Beneath this instruction is a listing. Transcribe from it only the stretch from the line with "later when placing" through the line with "Find the feedback", both end lines included, exactly as written.

-------- Records supplied

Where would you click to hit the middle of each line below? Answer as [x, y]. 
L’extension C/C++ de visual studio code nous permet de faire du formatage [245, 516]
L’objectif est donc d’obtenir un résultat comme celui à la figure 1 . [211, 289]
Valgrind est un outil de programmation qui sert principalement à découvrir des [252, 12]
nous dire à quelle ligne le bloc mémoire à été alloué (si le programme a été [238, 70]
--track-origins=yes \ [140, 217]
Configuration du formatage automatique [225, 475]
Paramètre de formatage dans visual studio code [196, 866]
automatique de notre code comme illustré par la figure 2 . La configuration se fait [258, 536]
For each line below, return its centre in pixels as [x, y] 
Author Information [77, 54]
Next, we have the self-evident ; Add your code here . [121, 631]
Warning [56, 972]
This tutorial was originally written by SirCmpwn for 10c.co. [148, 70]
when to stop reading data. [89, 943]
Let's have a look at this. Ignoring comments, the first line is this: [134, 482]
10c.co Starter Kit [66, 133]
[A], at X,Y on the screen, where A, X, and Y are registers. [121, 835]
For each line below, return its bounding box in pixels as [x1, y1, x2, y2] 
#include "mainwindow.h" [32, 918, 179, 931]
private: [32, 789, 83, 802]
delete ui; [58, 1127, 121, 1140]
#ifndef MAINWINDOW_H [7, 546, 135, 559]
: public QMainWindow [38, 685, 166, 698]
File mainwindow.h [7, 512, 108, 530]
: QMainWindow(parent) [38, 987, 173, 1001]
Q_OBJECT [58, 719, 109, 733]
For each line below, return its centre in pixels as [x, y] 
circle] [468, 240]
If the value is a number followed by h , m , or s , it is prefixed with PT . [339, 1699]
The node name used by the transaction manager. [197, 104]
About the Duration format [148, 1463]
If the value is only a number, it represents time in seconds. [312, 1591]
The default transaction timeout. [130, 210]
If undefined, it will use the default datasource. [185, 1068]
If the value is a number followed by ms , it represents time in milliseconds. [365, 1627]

----------------
-------- Records supplied

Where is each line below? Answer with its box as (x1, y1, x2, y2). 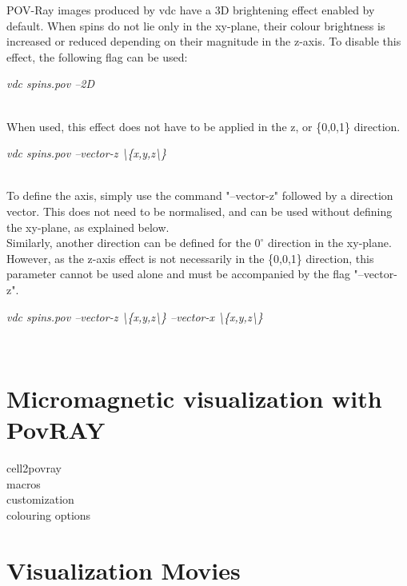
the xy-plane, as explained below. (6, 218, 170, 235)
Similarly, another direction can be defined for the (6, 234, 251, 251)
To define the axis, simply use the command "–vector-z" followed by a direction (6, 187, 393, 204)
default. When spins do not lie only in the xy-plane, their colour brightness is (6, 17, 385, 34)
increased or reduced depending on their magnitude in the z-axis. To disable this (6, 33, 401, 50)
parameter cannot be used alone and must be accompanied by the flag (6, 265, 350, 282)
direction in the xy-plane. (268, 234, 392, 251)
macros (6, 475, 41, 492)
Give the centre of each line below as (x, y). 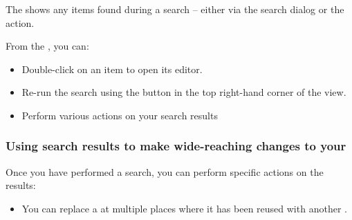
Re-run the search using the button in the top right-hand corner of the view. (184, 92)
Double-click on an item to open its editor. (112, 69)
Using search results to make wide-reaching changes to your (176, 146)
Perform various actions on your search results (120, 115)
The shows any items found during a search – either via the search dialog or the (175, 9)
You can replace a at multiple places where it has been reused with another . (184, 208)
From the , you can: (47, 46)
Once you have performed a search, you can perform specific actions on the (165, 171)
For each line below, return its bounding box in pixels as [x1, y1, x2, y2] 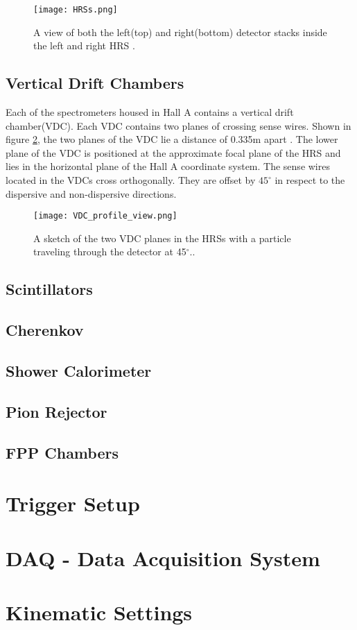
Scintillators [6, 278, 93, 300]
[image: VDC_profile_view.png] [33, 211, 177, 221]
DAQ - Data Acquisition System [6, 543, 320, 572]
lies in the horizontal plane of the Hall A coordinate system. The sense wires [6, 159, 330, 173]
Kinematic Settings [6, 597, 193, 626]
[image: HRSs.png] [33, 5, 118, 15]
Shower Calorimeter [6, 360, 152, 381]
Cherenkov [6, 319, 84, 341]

----------------
-------- Records supplied

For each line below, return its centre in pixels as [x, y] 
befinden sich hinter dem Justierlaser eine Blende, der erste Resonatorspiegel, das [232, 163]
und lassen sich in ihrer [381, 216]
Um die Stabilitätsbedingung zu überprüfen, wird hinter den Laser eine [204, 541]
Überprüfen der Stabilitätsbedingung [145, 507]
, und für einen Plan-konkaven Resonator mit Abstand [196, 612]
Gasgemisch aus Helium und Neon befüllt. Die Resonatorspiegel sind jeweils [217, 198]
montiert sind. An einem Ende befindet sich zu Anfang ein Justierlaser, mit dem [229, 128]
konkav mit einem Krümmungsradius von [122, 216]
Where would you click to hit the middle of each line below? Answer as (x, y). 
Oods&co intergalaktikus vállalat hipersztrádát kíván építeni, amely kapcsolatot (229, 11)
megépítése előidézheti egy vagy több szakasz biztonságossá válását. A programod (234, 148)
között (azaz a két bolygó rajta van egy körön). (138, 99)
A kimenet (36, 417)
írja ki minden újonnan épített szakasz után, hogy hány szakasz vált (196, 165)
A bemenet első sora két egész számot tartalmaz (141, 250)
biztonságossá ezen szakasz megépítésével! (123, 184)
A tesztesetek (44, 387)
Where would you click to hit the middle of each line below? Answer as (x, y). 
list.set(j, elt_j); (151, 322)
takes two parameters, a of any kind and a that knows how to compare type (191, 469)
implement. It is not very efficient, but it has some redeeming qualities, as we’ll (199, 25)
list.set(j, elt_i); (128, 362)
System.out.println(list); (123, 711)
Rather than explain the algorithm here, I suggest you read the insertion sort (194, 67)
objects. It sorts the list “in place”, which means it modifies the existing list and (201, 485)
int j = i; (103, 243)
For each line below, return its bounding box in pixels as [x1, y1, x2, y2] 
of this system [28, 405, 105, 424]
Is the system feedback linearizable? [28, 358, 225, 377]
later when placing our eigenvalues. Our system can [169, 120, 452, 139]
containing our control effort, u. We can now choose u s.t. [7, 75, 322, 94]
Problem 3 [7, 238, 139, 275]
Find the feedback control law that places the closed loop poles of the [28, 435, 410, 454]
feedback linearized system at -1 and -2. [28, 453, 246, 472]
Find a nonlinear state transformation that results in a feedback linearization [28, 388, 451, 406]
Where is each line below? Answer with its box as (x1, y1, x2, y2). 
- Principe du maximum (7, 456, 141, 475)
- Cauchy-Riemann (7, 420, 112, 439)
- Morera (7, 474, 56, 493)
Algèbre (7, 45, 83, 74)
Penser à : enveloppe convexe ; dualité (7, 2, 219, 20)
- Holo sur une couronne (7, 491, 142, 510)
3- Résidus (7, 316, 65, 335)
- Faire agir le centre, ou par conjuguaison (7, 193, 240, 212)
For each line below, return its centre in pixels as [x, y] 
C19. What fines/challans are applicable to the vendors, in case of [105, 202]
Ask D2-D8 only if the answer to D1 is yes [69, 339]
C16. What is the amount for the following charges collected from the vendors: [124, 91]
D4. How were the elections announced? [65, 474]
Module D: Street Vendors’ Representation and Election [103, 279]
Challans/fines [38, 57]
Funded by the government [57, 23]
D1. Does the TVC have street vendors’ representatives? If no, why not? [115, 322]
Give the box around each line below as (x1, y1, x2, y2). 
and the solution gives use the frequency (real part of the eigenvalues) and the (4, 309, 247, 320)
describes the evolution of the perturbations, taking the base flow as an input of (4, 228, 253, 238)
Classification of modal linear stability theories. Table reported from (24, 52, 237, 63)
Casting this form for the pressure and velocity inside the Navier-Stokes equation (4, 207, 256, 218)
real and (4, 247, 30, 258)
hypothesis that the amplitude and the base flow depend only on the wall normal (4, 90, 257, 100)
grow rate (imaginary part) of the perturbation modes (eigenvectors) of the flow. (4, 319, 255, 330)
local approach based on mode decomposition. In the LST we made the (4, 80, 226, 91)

----------------

Response below —
later when placing our eigenvalues. Our system can [169, 120, 452, 139]
containing our control effort, u. We can now choose u s.t. [7, 75, 322, 94]
Problem 3 [7, 238, 139, 275]
Find the feedback control law that places the closed loop poles of the [28, 435, 410, 454]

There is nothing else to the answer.